“Heart disease is 90% preventable – everyone can prevent heart disease anywhere in the world by eating foods that are low in salt and animal fat, exercising regularly and not smoking” - Leslie Cho, Section Head of Preventative Cardiology at the Cleveland Clinic.

1910 was a big year.

Can you guess why?

It is the year heart disease usurped pneumonia and influenza to become the leading cause of death in the United States.

While notable progress has been made for most other widely prevalent diseases, heart disease is still the #1 killer in the country. With that in mind, it is interesting to consider the following historical data from the CDC regarding heart disease:

· In 1910, the death rate due to heart disease per 100,000 population was 159

· In 2019, the death rate due to heart disease per 100,000 population was 161, down from a high in the 1950s of nearly 600

With these statistics in mind, it is no surprise that heart disease currently remains the largest line item in American healthcare. Despite spending $216 billion per year (and causing $147 billion in lost productivity on the job.), the death rate in the US is nearly the same as it was 120 years ago. While grim, over the years, we have learned which lifestyle adjustments when adopted early, can prevent and/or mitigate heart disease.

Dr. Leslie Cho, Section Head of Preventative Cardiology at the Cleveland Clinic, highlighted a recent analysis which showed ninety percent of the nearly 18 million heart disease cases worldwide could be prevented by people making more informed choices around the food they consume, exercising on a regular basis and quitting or never taking up smoking. Later in her analysis, she goes on to focus specifically on the presentation of heart disease in women.

Interestingly, women in the US were 3.85x more likely to die from heart disease in the 1950s compared to 2019. The most dramatic drops and annual numbers came after 1971 when the CDC first started reporting male and female statistics separately. In fact, during the 20 years between 1970-1990, the female death rate due to heart disease fell by a whopping 33%.

Despite these fantastic gains, heart disease continues to be the #1 cause of death in American women.
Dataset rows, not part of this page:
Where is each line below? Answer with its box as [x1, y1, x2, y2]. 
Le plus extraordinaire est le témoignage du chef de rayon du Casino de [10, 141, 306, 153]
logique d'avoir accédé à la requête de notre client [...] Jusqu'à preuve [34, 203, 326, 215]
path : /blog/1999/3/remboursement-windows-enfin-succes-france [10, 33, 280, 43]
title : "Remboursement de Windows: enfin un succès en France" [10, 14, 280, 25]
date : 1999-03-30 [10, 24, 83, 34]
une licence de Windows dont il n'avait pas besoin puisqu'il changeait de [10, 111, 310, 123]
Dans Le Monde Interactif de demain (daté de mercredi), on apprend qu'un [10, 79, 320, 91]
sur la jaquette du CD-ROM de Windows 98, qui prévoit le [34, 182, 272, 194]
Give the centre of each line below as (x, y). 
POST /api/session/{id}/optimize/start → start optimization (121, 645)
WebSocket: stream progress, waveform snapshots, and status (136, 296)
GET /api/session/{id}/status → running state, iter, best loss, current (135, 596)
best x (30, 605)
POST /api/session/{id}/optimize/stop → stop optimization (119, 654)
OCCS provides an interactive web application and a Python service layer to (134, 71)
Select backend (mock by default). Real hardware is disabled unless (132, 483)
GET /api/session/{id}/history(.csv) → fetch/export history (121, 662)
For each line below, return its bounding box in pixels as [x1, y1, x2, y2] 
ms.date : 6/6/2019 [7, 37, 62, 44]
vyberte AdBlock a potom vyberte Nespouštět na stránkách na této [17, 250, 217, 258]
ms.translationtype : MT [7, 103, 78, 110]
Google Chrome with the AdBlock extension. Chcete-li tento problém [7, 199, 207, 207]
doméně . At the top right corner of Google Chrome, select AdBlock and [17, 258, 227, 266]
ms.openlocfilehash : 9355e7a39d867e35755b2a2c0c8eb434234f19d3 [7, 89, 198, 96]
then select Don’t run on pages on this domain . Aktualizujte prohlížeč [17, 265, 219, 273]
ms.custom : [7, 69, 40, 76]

Dr. Cho shared the following in an effort to highlight how differently heart disease presents in women compared to men:

“Women have what we call a 10-year gender gap. Due to estrogen, they tend to develop heart disease in their 60s, in comparison with men who get it in their 50s. However, having diabetes eliminates this gap for women. Hypertension or diabetes during pregnancy are also major risk factors for early heart disease among women. People with auto-immune disorders, such as Type 1 diabetes, multiple sclerosis, or lupus, are at increased risk of heart disease, and 80 percent of people with autoimmune disease are women.”

The Cleveland Clinic recently published updated risk factors unique to women, that in some cases can increase a woman’s chance of heart disease by 400%. These risk factors include:

· High Blood Pressure During Pregnancy

· Gestational Diabetes

· History of Preterm Birth

· Miscarriage or Stillbirth

· Premature Menopause

· Polycystic Ovarian Syndrome (PCOS)

Just as men and women have different risk factors, each group can have different treatments. As such, it’s important to have a conversation with your doctor about what may be best for you.
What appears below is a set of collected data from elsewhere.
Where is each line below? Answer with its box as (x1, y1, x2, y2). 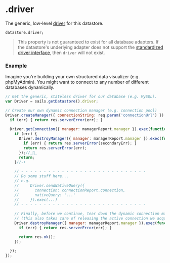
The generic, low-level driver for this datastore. (5, 20, 104, 26)
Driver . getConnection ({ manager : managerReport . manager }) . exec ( (10, 127, 151, 132)
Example (5, 62, 27, 69)
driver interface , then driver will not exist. (17, 49, 105, 56)
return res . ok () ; (18, 234, 56, 239)
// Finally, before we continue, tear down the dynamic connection (14, 211, 159, 217)
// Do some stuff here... (14, 174, 69, 179)
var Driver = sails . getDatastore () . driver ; (5, 99, 99, 104)
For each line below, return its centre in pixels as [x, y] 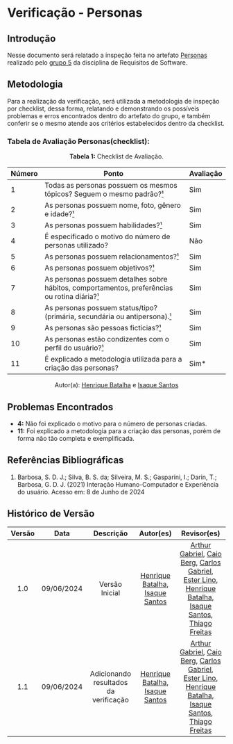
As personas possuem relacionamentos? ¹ [112, 257]
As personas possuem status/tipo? [101, 308]
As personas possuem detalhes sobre [106, 280]
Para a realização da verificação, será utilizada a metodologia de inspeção [113, 101]
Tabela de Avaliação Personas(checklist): [79, 141]
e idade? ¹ [60, 214]
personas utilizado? [77, 245]
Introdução [32, 39]
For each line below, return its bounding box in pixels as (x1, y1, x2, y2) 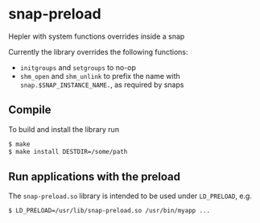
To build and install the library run (8, 124, 119, 134)
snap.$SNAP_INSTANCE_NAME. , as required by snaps (19, 80, 184, 89)
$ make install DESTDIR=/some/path (8, 147, 128, 155)
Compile (8, 103, 52, 117)
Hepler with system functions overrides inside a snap (8, 31, 185, 41)
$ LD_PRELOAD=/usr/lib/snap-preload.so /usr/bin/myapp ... (8, 207, 211, 215)
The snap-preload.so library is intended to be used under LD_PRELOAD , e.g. (8, 191, 252, 201)
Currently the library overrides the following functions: (8, 47, 188, 56)
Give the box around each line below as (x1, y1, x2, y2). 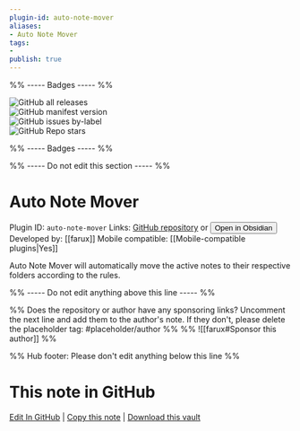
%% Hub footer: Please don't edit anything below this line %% (9, 350, 240, 361)
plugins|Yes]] (9, 242, 58, 253)
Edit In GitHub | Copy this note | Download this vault (9, 411, 201, 422)
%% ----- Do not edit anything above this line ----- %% (9, 286, 216, 297)
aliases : (9, 22, 42, 31)
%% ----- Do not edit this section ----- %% (9, 161, 171, 171)
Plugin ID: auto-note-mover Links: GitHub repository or (9, 222, 209, 233)
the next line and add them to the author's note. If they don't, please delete (9, 313, 286, 324)
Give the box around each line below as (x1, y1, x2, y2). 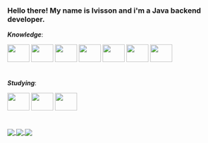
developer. (7, 14, 45, 24)
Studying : (7, 79, 37, 87)
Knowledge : (7, 30, 44, 39)
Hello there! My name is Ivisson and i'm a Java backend (7, 6, 202, 15)
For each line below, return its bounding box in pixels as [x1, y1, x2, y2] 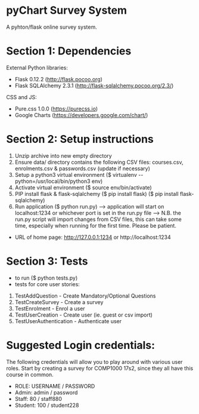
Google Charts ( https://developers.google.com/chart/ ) [14, 111, 148, 118]
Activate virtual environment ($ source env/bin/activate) [14, 183, 152, 191]
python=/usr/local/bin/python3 [14, 177, 91, 185]
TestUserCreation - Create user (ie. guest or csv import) [14, 311, 153, 318]
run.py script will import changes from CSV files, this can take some [14, 216, 182, 223]
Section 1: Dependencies [6, 44, 132, 58]
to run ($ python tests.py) [14, 274, 78, 281]
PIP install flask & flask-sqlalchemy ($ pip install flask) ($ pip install [14, 190, 179, 197]
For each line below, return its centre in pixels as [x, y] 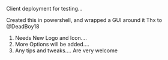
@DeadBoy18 [23, 26]
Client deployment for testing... [44, 9]
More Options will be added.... [52, 44]
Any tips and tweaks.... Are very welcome [66, 50]
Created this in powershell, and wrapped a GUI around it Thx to [84, 20]
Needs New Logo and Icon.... [51, 38]
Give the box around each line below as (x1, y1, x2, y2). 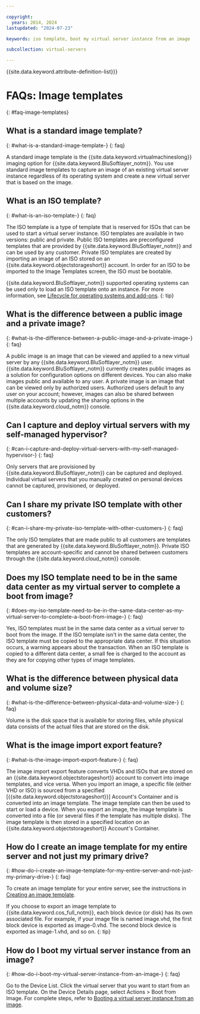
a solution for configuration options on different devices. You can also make (6, 371, 192, 379)
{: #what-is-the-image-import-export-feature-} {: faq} (6, 756, 139, 763)
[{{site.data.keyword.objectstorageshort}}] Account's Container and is (6, 793, 179, 800)
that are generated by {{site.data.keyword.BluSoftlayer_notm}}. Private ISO (6, 542, 189, 550)
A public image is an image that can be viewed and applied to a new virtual (6, 352, 190, 359)
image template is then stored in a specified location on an (6, 818, 150, 826)
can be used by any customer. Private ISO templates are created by (6, 249, 171, 256)
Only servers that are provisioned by (6, 463, 96, 470)
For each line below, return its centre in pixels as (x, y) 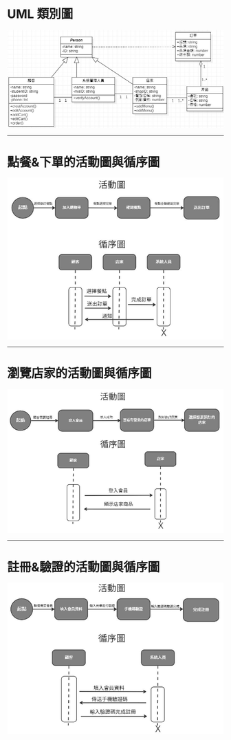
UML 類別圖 (40, 14)
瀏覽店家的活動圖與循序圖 (80, 373)
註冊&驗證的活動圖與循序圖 (84, 567)
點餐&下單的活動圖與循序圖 (84, 162)
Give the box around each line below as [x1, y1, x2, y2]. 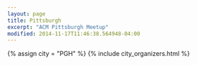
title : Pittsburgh [7, 17, 61, 24]
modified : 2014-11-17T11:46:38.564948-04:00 [7, 30, 141, 37]
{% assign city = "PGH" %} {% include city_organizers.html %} [7, 49, 191, 58]
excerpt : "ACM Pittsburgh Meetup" [7, 23, 109, 30]
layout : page [7, 10, 46, 18]
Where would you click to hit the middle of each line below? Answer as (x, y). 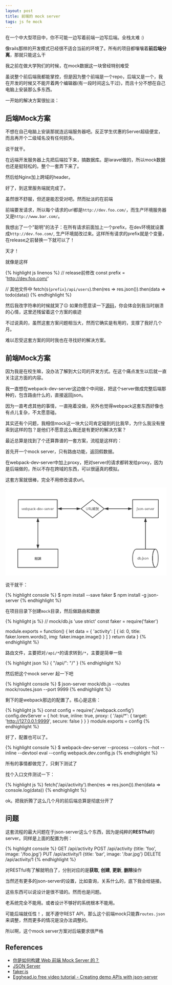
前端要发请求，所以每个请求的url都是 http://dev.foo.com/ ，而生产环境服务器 (86, 210)
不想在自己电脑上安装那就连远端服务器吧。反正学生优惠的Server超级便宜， (84, 131)
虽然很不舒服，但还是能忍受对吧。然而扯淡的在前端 (59, 199)
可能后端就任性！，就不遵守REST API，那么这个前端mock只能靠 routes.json (85, 914)
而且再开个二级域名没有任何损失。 (41, 138)
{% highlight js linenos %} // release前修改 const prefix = (65, 273)
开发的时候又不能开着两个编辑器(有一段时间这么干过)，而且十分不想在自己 (88, 83)
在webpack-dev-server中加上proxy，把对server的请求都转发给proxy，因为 (84, 462)

Regardless, studies have shown that prioritizing a heart-healthy diet, exercising, and living a healthy lifestyle are the BEST ways to prevent heart disease from happening in the first place. We at Pritikin ICR work hard to empower intensive cardiac rehab patients with practical adjustments they can make in their lives to improve their heart health. Our hope is that they share what they’ve learned within their communities and families as a heart-healthy lifestyle benefits everyone!